#### TASK TO COMPLETE
Your answer is the lines below, exactly, from the one that contains "contigs into operationally" through the one that contains "Обычно эти инварианты", both included.

------------------------

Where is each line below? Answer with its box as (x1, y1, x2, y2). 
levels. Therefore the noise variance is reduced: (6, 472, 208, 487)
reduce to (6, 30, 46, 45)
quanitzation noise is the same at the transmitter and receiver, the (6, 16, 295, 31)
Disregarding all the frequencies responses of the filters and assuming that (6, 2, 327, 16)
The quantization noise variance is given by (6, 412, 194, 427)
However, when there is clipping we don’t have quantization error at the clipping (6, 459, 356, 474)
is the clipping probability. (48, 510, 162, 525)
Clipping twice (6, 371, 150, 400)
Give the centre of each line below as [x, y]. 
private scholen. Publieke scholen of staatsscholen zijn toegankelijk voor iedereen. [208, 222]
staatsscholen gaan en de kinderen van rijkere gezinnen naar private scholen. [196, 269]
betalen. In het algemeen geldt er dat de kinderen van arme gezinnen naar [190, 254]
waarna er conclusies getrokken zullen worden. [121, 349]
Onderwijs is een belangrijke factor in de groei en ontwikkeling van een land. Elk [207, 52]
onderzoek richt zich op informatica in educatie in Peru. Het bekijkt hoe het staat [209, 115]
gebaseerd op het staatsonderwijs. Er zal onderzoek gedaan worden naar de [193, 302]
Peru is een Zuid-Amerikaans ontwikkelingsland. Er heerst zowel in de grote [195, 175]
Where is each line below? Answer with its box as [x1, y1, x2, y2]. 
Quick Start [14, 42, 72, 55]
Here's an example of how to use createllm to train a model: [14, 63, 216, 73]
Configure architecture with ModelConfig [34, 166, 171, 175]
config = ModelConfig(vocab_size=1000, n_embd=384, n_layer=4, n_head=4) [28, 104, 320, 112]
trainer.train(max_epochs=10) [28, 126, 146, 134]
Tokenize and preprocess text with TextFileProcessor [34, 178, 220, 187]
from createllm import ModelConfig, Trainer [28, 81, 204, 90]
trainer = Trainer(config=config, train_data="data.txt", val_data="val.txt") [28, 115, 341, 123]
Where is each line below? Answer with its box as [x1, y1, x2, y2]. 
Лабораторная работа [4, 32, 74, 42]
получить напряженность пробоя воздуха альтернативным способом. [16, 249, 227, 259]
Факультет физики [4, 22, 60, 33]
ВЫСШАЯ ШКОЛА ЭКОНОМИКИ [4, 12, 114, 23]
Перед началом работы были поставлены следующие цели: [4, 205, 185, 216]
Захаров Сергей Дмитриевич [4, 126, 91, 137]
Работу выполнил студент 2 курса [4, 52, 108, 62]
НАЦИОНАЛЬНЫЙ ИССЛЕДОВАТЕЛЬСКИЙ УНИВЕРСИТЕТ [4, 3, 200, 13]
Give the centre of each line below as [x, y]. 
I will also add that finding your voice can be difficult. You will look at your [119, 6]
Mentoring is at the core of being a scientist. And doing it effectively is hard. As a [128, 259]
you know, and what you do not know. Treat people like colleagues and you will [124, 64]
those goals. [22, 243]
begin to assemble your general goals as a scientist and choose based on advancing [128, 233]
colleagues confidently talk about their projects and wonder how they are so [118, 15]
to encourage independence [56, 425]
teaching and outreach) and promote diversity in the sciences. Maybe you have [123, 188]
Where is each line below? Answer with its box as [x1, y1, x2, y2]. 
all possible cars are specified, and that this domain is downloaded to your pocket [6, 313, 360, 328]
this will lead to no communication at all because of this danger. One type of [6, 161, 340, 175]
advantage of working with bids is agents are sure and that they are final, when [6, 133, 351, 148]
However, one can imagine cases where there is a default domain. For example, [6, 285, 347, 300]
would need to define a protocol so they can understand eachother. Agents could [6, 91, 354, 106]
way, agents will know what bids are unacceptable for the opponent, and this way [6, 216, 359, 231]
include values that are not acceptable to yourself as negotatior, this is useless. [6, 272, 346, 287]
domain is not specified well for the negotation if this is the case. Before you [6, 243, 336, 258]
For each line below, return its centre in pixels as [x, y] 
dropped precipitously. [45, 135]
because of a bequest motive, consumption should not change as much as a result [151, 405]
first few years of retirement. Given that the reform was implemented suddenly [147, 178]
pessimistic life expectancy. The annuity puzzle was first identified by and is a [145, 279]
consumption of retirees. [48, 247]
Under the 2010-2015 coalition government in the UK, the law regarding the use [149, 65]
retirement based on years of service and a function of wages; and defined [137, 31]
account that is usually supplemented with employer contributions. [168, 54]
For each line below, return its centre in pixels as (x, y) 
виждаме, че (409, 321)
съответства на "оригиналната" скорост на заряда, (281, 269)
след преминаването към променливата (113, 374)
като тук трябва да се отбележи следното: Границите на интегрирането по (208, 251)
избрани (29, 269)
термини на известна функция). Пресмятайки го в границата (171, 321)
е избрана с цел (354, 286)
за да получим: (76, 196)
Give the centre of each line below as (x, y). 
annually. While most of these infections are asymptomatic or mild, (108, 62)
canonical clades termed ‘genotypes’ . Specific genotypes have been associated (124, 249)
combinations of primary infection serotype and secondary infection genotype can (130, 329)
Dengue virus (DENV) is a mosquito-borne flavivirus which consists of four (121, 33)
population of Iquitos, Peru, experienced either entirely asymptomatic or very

------------------------

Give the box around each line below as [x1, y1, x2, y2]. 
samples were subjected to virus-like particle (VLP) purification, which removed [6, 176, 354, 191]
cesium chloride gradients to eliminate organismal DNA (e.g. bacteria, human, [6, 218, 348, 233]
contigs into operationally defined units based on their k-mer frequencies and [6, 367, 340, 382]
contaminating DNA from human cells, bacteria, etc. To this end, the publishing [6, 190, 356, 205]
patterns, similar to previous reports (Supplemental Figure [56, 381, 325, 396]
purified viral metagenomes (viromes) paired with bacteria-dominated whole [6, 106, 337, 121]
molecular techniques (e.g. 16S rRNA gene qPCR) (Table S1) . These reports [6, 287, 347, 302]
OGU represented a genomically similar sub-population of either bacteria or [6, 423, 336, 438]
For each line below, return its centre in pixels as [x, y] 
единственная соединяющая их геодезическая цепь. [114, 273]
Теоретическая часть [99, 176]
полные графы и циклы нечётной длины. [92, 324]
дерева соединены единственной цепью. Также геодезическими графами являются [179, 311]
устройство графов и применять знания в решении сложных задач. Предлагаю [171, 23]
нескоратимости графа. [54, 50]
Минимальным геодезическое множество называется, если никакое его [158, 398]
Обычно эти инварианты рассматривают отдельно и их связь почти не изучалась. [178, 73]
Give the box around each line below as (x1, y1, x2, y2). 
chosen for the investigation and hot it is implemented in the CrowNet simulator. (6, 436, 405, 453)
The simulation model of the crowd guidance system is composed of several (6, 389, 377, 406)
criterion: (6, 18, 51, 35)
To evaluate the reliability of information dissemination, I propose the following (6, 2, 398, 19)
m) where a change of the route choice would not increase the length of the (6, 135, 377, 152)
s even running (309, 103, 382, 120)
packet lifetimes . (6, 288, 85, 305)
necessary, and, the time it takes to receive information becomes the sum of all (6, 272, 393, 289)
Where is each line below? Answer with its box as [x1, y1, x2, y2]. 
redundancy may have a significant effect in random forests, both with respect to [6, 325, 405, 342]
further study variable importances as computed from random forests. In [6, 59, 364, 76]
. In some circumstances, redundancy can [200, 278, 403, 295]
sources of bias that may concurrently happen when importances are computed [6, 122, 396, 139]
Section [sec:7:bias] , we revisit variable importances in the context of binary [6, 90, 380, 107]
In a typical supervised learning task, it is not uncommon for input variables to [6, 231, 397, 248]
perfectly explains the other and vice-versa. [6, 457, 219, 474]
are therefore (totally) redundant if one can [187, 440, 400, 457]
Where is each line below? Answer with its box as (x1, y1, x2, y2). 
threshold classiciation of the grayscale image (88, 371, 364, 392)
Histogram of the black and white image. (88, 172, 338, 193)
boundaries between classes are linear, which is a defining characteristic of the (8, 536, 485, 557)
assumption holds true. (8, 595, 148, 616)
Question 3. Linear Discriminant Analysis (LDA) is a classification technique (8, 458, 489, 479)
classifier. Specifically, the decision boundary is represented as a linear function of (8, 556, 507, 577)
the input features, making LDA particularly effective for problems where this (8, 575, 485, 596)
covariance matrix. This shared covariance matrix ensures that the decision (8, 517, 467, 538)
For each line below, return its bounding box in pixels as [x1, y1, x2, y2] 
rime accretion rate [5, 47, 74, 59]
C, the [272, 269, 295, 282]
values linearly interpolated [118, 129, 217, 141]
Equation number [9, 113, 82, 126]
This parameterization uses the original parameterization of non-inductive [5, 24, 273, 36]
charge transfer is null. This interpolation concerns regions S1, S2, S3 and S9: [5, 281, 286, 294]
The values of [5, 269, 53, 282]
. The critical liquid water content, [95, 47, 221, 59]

------------------------

#### ANSWER TO THE EXERCISE
contigs into operationally defined units based on their k-mer frequencies and [6, 367, 340, 382]
contaminating DNA from human cells, bacteria, etc. To this end, the publishing [6, 190, 356, 205]
patterns, similar to previous reports (Supplemental Figure [56, 381, 325, 396]
purified viral metagenomes (viromes) paired with bacteria-dominated whole [6, 106, 337, 121]
molecular techniques (e.g. 16S rRNA gene qPCR) (Table S1) . These reports [6, 287, 347, 302]
OGU represented a genomically similar sub-population of either bacteria or [6, 423, 336, 438]
For each line below, return its centre in pixels as [x, y] 
единственная соединяющая их геодезическая цепь. [114, 273]
Теоретическая часть [99, 176]
полные графы и циклы нечётной длины. [92, 324]
дерева соединены единственной цепью. Также геодезическими графами являются [179, 311]
устройство графов и применять знания в решении сложных задач. Предлагаю [171, 23]
нескоратимости графа. [54, 50]
Минимальным геодезическое множество называется, если никакое его [158, 398]
Обычно эти инварианты рассматривают отдельно и их связь почти не изучалась. [178, 73]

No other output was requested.